4
votes

Background

I have 8k parquet files representing a table that I want to bucket by a particular column, creating a new set of 8k parquet files. I want to do this so that joins from other data sets on the bucketed column won't require re-shuffling. The documentation I'm working off of is here:

https://spark.apache.org/docs/latest/sql-data-sources-load-save-functions.html#bucketing-sorting-and-partitioning

Question

What's the easiest way to output parquet files that are bucketed? I want to do something like this:

df.write()
    .bucketBy(8000, "myBucketCol")
    .sortBy("myBucketCol")
    .format("parquet")
    .save("path/to/outputDir");

But according to the documentation linked above:

Bucketing and sorting are applicable only to persistent tables

I'm guessing I need to use saveAsTable as opposed to save. However saveAsTable doesn't take a path. Do I need to create a table prior to calling saveAsTable. Is it in that table creation statement that I declare where the parquet files should be written?
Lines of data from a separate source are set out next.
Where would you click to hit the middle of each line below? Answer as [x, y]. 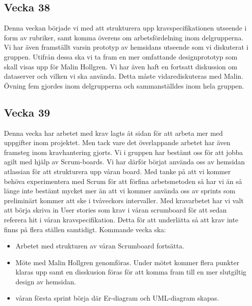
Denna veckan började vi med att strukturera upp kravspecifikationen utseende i [125, 28]
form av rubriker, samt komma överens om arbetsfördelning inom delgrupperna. [124, 37]
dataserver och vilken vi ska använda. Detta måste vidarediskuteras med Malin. [124, 76]
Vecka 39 [27, 112]
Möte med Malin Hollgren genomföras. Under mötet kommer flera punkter [127, 262]
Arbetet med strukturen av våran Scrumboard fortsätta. [100, 246]
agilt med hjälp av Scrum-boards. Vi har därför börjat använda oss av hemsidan [125, 162]
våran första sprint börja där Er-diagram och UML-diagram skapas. [117, 298]
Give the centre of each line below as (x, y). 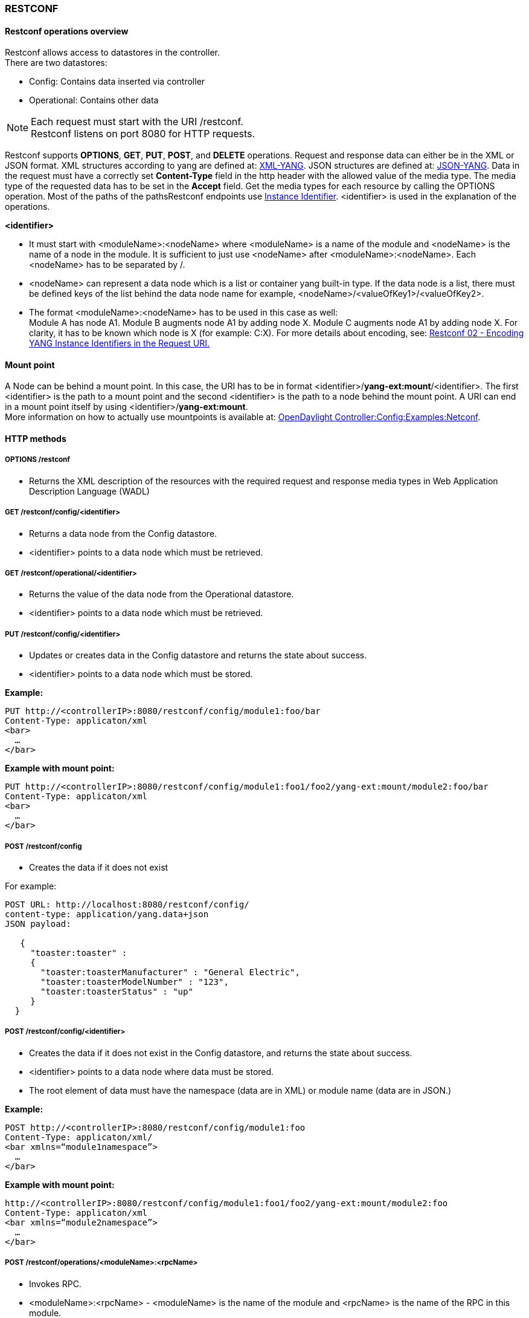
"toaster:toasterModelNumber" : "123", (135, 982)
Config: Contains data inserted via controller (117, 82)
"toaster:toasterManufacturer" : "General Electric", (170, 972)
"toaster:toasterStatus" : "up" (117, 991)
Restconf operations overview (67, 31)
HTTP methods (36, 439)
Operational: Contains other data (94, 100)
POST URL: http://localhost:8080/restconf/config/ (127, 904)
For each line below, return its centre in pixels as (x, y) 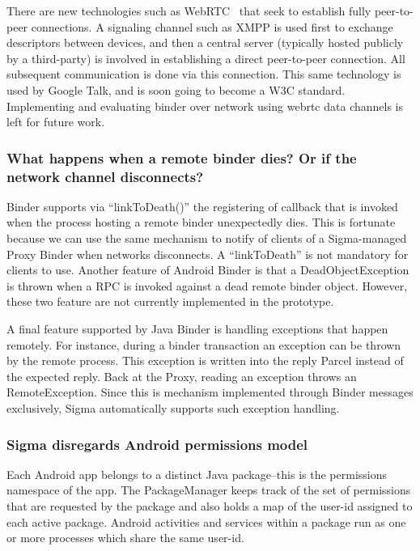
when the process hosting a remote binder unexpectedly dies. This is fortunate (201, 222)
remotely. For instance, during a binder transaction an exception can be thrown (204, 344)
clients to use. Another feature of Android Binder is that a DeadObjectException (208, 270)
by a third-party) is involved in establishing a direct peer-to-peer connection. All (206, 58)
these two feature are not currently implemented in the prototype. (170, 301)
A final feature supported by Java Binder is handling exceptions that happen (197, 329)
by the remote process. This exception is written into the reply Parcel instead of (205, 360)
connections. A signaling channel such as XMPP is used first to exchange (212, 26)
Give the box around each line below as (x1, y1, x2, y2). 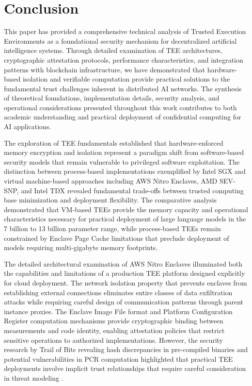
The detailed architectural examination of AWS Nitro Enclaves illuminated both (4, 258, 242, 269)
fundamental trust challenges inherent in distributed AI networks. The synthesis (4, 83, 242, 93)
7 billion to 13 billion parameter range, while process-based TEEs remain (4, 223, 221, 233)
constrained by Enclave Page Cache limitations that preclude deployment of (4, 233, 229, 243)
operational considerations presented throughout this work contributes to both (4, 102, 237, 112)
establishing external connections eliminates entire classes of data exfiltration (4, 287, 233, 297)
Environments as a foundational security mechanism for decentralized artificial (4, 35, 237, 46)
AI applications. (4, 121, 51, 132)
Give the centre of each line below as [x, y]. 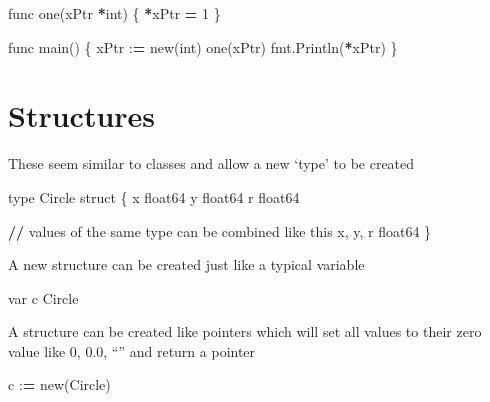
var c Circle [43, 297]
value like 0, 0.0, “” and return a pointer [132, 350]
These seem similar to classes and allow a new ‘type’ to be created [211, 163]
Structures [82, 115]
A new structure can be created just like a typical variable [186, 264]
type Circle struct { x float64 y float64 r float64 [154, 196]
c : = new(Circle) [59, 384]
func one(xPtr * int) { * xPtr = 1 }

If so, how do I do that?

2

2 Answers

0
votes
spark.sql("drop table if exists myTable");
spark.sql("create table myTable ("
    + "myBucketCol string, otherCol string ) "
    + "using parquet location '" + outputPath + "' "
    + "clustered by (myBucketCol) sorted by (myBucketCol) into 8000 buckets"
);
enlDf.write()
    .bucketBy(8000, "myBucketCol")
    .sortBy("myBucketCol")
    .format("parquet")
    .mode(SaveMode.Append)
    .saveAsTable("myTable");
0
votes

You can use the path option:

df.write()
    .bucketBy(8000, "myBucketCol")
    .sortBy("myBucketCol")
    .format("parquet")
    .option("path", "path/to/outputDir")
    .saveAsTable("whatever")